The role of BMP signaling during the postnatal BAT formation was examined in vivo. The mRNA expression level of Bmp3b in interscapular adipose tissue was very low compared with those of Bmp5 and Bmp7 (Figure 6A). The Bmp7 expression tended to be high during early stage and decreased thereafter. The phosphorylation of p38 MAPK was also high during early stage and gradually decreased thereafter, whereas that of SMAD1/5 failed to show a significant change during postnatal development (Figure 6B). Postnatal day-dependent change was not observed in the phosphorylation of ERK. The administration of LDN (3 mg/kg), an inhibitor of type I BMP receptor activin receptor-like kinase (ALK)-2/3, to 10-day-old hamsters significantly reduced the level of phosphorylated p38 MAPK but not that of SMAD1/5 (Figure 6C), suggesting that p38 MAPK pathway was primarily activated by BMPs at this time point. To examine the role of BMP-induced activation of p38 MAPK pathway during BAT formation process, LDN (3 mg/kg) was injected daily to 5-day-old hamsters for 5 days. At 10 days of age, interscapular adipose tissues of control hamsters consisted of brown adipocyte progenitors and white adipocytes (Figure 6D). In contrast, interscapular adipose tissues of LDN-treated hamsters were filled with white adipocytes and small number of progenitors were observed at the edge of the tissue. Ucp1 mRNA expression was significantly reduced by the LDN treatment, indicating that BMPs – ALK 2/3 – p38MAPK pathway is critical for the BAT formation in hamsters.

FIGURE 6

Figure 6. Effect of BMP signaling inhibition on postnatal development of brown adipose tissue in hamsters. (A) The mRNA expression of BMPs in interscapular adipose tissue of 7- to 16-day-old hamsters were analyzed by real-time PCR. The expression of each gene was normalized to the expression of Actb and expressed as mean values ± standard error for four independent experiments. Asterisks indicate significant differences (p < 0.05) between groups. The mean Ct values in Day 7 are shown in parentheses. (B) Phosphorylation levels of p38 mitogen-activated protein kinase (MAPK), SMAD1/5, and ERK in interscapular adipose tissue of 7- to 13-day-old Syrian hamsters were analyzed by Western blotting. Representative images are shown. Graphs show mean values ± standard error for four independent experiments. Asterisks indicate significant differences (p < 0.05) between groups. (C) LDN-193189 (LDN; 3 mg/kg), an inhibitor of type I BMP receptor, was injected to 10-day-old hamsters and interscapular adipose tissue was collected 30 min later. Phosphorylation levels of p38 MAPK and SMAD1/5 were analyzed by Western blotting. Graph shows mean values ± standard error for four independent experiments.
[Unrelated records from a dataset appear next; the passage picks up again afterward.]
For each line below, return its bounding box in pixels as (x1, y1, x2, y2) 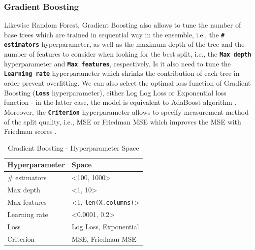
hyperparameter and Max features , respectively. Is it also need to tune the (4, 58, 231, 68)
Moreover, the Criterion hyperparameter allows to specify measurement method (4, 106, 249, 117)
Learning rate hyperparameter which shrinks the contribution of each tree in (4, 68, 240, 78)
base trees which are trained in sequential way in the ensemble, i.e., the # (4, 29, 225, 39)
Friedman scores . (4, 126, 57, 136)
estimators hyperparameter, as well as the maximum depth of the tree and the (4, 39, 245, 49)
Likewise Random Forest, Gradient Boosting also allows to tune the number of (4, 20, 241, 30)
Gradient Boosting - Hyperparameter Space (7, 142, 139, 153)
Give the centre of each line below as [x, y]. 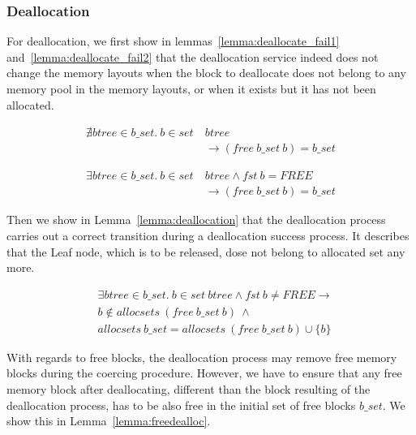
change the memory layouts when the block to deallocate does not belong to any [206, 73]
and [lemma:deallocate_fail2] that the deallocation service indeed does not [193, 56]
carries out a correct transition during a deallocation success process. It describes [208, 235]
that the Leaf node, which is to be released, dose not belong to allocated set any [206, 251]
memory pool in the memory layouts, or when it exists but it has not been [191, 88]
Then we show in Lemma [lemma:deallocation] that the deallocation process [196, 220]
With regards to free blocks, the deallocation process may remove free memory [202, 357]
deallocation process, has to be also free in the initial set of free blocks [181, 405]
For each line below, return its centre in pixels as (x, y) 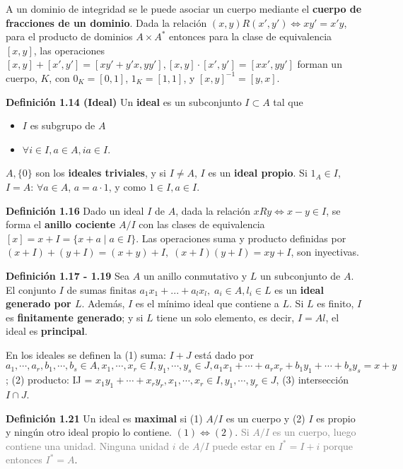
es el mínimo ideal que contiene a (207, 303)
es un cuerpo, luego (314, 432)
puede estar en (244, 445)
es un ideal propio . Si (258, 173)
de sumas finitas (101, 289)
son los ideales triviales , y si (101, 173)
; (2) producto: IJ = (49, 380)
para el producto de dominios (69, 36)
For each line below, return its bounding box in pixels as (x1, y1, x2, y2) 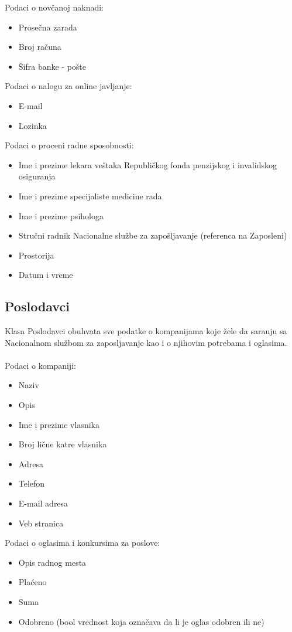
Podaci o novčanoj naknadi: (5, 1, 104, 13)
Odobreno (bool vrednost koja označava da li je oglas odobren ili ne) (18, 615, 264, 627)
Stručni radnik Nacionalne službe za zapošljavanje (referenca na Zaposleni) (18, 229, 287, 242)
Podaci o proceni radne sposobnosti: (5, 139, 134, 151)
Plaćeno (18, 576, 47, 588)
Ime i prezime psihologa (18, 209, 104, 222)
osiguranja (18, 170, 56, 182)
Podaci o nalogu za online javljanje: (5, 80, 132, 92)
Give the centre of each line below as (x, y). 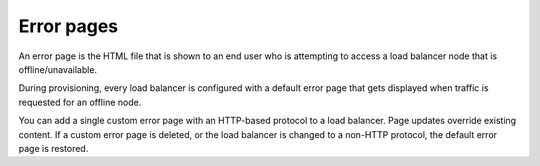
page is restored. (53, 148)
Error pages (68, 26)
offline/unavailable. (58, 69)
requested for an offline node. (80, 102)
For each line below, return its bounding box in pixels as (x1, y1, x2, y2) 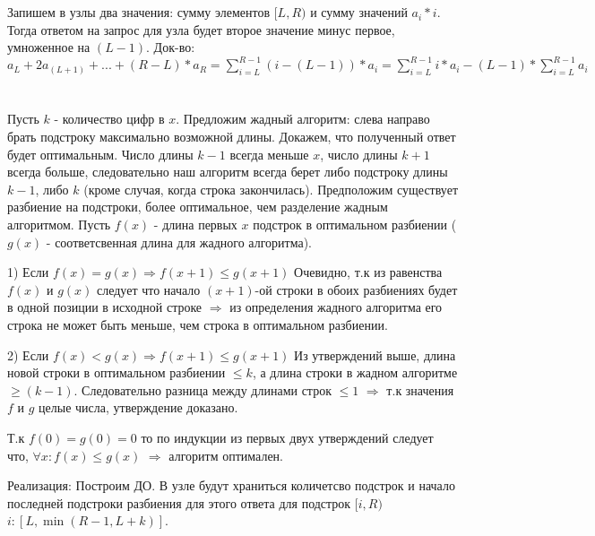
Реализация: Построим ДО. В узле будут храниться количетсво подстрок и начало (7, 476, 455, 495)
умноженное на (7, 38, 91, 56)
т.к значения (386, 380, 454, 399)
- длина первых (153, 215, 237, 234)
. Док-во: (146, 38, 195, 56)
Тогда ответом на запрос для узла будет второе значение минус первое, (7, 20, 395, 39)
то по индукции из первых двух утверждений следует (141, 428, 434, 446)
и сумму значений (310, 3, 408, 22)
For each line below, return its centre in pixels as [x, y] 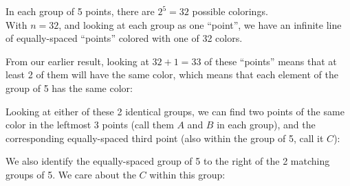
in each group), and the [266, 125]
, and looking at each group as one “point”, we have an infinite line [200, 24]
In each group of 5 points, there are [80, 11]
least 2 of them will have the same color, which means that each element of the [172, 74]
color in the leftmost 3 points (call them [90, 125]
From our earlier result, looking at [77, 61]
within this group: [187, 174]
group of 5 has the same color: [69, 88]
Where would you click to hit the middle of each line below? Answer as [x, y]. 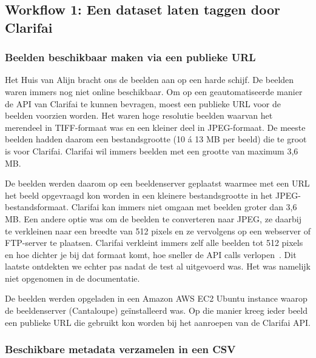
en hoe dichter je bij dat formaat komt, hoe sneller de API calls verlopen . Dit [151, 254]
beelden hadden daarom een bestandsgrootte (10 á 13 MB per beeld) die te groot [156, 139]
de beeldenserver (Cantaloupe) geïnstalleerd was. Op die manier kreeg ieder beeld [156, 310]
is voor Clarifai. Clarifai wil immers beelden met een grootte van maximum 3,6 [152, 151]
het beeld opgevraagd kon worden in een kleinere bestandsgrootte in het [139, 195]
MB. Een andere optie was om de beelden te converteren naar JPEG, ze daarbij [153, 218]
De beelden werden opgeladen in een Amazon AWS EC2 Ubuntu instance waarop [156, 298]
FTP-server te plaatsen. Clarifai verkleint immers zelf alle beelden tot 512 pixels [154, 243]
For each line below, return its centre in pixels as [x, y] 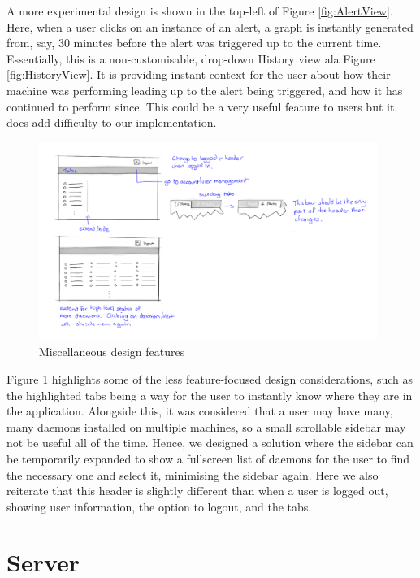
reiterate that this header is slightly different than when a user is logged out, [197, 491]
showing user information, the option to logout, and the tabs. [159, 506]
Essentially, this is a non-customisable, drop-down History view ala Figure [191, 58]
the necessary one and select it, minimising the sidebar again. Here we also [193, 474]
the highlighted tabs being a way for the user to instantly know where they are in [210, 395]
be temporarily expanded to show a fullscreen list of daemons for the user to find [208, 458]
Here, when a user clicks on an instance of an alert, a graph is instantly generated [210, 26]
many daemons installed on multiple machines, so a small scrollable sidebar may [206, 426]
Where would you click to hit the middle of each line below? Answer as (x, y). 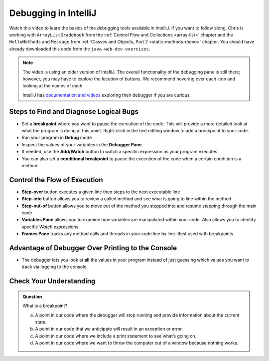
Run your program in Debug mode (57, 138)
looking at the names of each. (53, 86)
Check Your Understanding (52, 281)
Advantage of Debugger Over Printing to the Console (93, 248)
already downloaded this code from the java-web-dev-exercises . (80, 49)
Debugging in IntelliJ (53, 13)
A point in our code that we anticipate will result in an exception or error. (109, 329)
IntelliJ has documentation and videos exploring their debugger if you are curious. (107, 95)
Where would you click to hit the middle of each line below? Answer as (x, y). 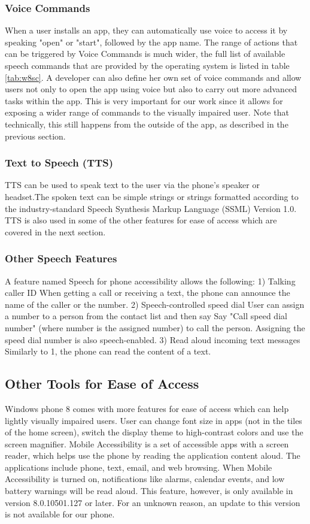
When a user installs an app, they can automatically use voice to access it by (146, 30)
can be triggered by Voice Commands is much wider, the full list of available (145, 54)
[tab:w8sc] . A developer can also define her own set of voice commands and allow (153, 77)
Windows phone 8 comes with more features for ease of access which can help (147, 408)
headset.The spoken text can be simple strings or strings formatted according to (152, 196)
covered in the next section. (55, 231)
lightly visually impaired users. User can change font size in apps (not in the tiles (154, 420)
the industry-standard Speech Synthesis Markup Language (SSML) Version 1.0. (151, 208)
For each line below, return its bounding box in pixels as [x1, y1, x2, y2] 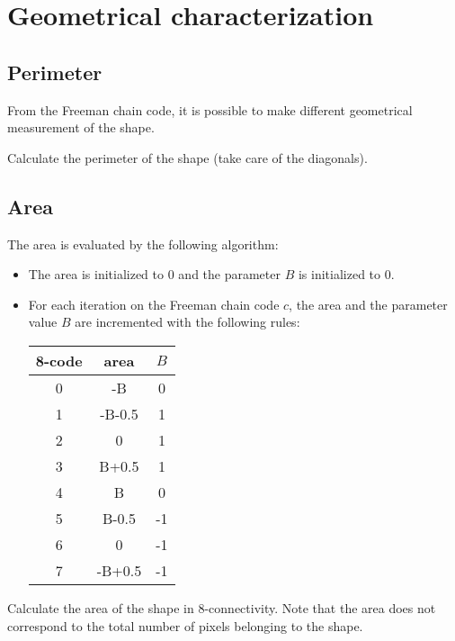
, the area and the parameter [289, 294, 448, 313]
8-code [35, 349, 83, 371]
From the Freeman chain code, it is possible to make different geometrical [7, 100, 413, 119]
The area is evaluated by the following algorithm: [7, 234, 279, 253]
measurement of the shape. [7, 118, 155, 137]
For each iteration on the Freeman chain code [28, 294, 280, 313]
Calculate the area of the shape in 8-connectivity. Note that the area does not [7, 598, 436, 617]
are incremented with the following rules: [75, 312, 300, 331]

Asterisk indicate significant differences (p < 0.05) compared to the control group. (D) LDN (3 mg/kg) was injected daily to 5-day-old hamsters for 5 days. Histological images of interscapular adipose tissues of 10-day-old hamsters show area of clusters of progenitors surrounded by white adipocytes in the control group, whereas the tissue was primarily composed of white adipocytes and small number of progenitors were observed at the edge of the tissue in the LDN-treated group. The expression of Ucp1 was measured and normalized to the expression of Actb and expressed relative to the value of the control group. Values represent means ± standard error for six and eight samples for the control and the LDN group, respectively. Asterisk indicate significant differences (p < 0.05) compared to the control group.

Discussion

In hamsters, BAT postnatally develops by conversion from WAT. During this process, progenitors proliferate to increase their number to replace whole tissue, simultaneously with white adipocyte disappearance, and then differentiate into brown adipocytes (Okamatsu-Ogura et al., 2018). In this study, we investigated the role of the interaction between progenitors and adipocytes in the BAT formation process. First, we established a primary culture of SV cells isolated from interscapular adipose tissue from 10-day-old pups, which consisted of progenitors and white adipocytes. Interestingly, SV cells spontaneously differentiated into brown adipocytes expressing the brown adipocyte marker, Ucp1. Generally, adipose tissue-derived SV cells exhibit a fibroblast-like morphology in vitro, and treatment with adipogenic induction cocktail such as dexamethasone and insulin are required for adipogenesis. Indeed, spontaneous differentiation was not observed in SV cells from adult hamsters where BAT formation had already been completed. Therefore, the spontaneous differentiation of SV cells from developing hamsters indicates that the progenitors have a high potential for differentiation compared with those from adult hamsters.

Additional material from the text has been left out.